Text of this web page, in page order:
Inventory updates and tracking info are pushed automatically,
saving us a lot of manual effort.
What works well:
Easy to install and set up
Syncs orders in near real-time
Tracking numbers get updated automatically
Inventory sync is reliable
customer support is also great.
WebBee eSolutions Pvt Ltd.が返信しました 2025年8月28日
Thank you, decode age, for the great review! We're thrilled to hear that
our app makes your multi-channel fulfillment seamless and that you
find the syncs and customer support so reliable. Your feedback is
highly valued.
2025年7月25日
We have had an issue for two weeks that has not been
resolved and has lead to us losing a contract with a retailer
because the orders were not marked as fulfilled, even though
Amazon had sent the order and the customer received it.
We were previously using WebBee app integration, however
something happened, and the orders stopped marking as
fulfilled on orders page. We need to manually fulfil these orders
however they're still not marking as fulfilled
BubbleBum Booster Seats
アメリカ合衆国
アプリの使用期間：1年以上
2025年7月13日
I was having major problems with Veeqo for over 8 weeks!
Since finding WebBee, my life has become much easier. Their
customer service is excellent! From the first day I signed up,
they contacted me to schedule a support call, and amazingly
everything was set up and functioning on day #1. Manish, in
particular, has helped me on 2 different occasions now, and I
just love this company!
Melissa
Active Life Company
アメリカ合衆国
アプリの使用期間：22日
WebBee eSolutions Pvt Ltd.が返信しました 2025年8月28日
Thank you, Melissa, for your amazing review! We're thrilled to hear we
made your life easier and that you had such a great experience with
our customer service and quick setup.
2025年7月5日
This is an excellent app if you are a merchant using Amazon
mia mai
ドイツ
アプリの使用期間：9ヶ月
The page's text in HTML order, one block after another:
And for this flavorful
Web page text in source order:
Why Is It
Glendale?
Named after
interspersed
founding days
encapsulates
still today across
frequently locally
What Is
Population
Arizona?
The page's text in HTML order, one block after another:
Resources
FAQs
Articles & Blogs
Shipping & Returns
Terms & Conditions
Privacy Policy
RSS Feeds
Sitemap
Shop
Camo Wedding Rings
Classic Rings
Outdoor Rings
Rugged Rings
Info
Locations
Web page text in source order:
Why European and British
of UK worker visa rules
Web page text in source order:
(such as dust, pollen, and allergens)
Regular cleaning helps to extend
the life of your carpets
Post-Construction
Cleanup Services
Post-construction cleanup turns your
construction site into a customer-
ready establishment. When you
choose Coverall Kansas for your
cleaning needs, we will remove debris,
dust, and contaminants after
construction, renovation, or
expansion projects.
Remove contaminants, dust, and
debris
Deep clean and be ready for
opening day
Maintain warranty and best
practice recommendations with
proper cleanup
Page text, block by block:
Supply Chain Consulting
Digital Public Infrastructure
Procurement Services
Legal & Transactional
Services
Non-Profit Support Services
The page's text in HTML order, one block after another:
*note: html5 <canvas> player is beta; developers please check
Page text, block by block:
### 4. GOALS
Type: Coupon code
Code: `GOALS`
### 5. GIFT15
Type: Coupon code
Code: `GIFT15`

--- --- ---

> [WHAT THE TASK REQUIRES]
Show me every line of the entries above that holds "with".

> [TASK RESPONSE]
resolved and has lead to us losing a contract with a retailer
I was having major problems with Veeqo for over 8 weeks!
made your life easier and that you had such a great experience with
practice recommendations with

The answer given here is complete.